Categories for blog posts : important and tips for setting up
Marketing Blog expert and head of Radiant Marketing, Paul Chaney asks “How important are categories when it comes to blogging?“
…Very important and for a number of reasons. First of all, they’re useful to the reader. Categories serve as the means of navigation on a blog.
Secondly, they are important from a search engine standpoint. Technorati uses a folksonomy called ‘tags’ for organizing the way it returns search queries. The site looks at blog categories as tags. Without categories, you’ll have to use a special piece of HTML code – which you may wish to use anyway – for tagging purposes.

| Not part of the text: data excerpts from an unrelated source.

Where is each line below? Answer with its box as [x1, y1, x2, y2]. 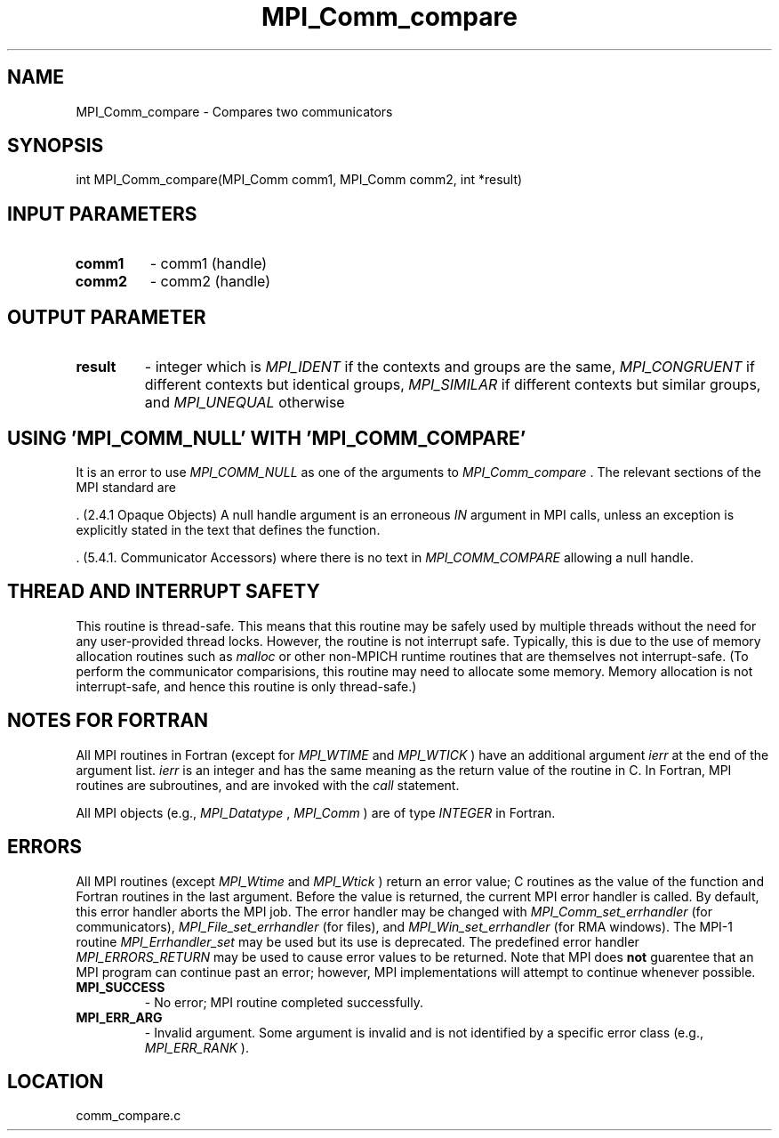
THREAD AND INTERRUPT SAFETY [7, 580, 320, 603]
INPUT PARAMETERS [7, 202, 197, 225]
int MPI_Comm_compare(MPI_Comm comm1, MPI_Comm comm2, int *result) [76, 172, 523, 188]
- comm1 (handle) [149, 254, 268, 273]
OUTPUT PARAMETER [7, 305, 206, 328]
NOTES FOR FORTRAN [7, 709, 209, 732]
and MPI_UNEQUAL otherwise [144, 393, 345, 412]
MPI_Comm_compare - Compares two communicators [76, 103, 393, 119]
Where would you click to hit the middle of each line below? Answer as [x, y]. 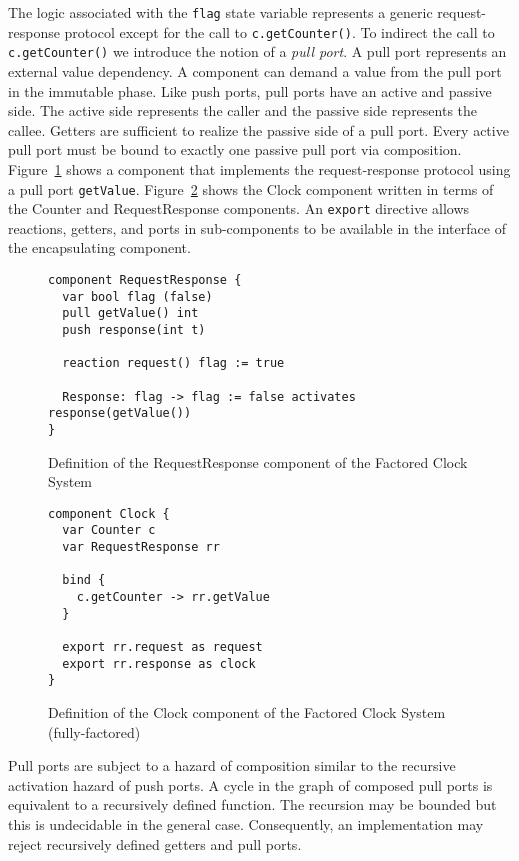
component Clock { [109, 513]
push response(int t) [134, 330]
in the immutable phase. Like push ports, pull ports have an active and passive [250, 90]
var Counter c [109, 530]
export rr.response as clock [159, 663]
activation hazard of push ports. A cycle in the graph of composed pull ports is [250, 784]
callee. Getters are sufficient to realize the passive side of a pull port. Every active [258, 129]
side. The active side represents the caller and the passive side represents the [243, 110]
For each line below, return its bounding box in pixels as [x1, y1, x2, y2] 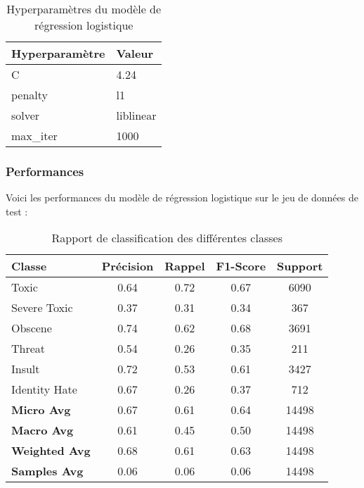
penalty [11, 87, 48, 103]
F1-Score [216, 258, 266, 275]
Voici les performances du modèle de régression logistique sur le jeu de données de [6, 190, 358, 205]
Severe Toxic [11, 299, 73, 316]
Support [277, 258, 323, 275]
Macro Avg [11, 422, 74, 439]
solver [11, 107, 40, 123]
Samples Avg [11, 463, 84, 480]
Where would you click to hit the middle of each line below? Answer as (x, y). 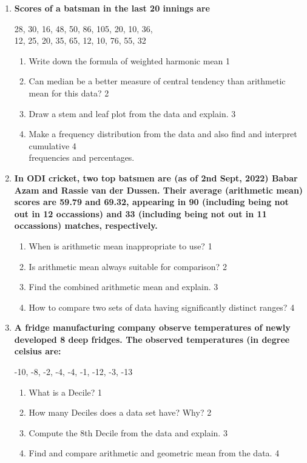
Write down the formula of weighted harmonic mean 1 (130, 60)
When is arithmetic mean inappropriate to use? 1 (120, 245)
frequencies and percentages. (82, 157)
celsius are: (38, 351)
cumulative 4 (52, 145)
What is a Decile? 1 (66, 392)
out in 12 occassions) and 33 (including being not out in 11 (140, 213)
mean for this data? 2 (69, 93)
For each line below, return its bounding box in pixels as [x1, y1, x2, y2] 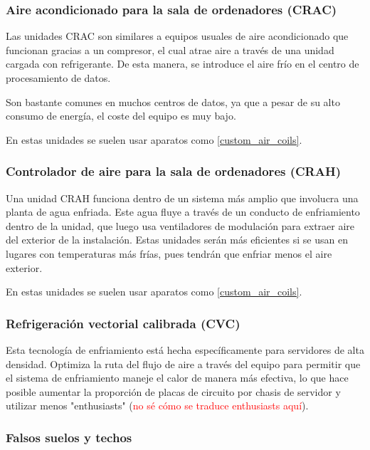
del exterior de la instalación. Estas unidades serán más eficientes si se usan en [6, 232, 348, 247]
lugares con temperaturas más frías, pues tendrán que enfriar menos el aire [6, 246, 332, 261]
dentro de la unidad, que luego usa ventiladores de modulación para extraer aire [6, 218, 355, 233]
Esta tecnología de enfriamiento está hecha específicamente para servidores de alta [6, 342, 364, 357]
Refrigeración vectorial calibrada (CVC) [6, 314, 240, 332]
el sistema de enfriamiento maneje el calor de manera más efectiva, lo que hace [6, 370, 349, 385]
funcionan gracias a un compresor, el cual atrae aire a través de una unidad [6, 42, 334, 57]
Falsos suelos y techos [6, 428, 132, 446]

Chaney has some excellent tips for setting up categories:
- Determine the categories at the outset of the development of your blog. If you create categories on the fly as needed you can end with over 30 categories. That’s way too many and overwhelms the reader. If you then have to delete and edit some categories, you will end up creating a new url address for posts with the new category name. Incoming links to the same post with the prior url address will link to an ‘orphan post’ that’s not part of the current navigation of the blog.
- Come up with eight or ten categories broad enough in scope to cover a wide range of topics, but defined narrowly enough to be relevant to the content being assigned to it. If you use a blog platform like Movable Type or Word Press, you can create sub-categories to organize your content even further.
- Make category titles clear and functional. Esoteric category terms may be fine for a personal blog, but not for business. Think in terms of what the reader might be looking for and target his creative bent toward coming up with category labels that make sense to them.
- Think search engine optimization. Not only should you consider what words or phrases would make sense to readers, think in terms of what keywords they might do searches on. In addition if you’re categories serve as tags (Technorati), then you need to work to ensure they are ones users will search for.
I’ll add that archiving by calendar, as opposed to category, is foolish. Readers do not give a darn about what I lawyer or practice group published to their blog on May 3 versus May 15. Imagine Yahoo, CNN or the Wall Street Journal archiving content by date. Enough said.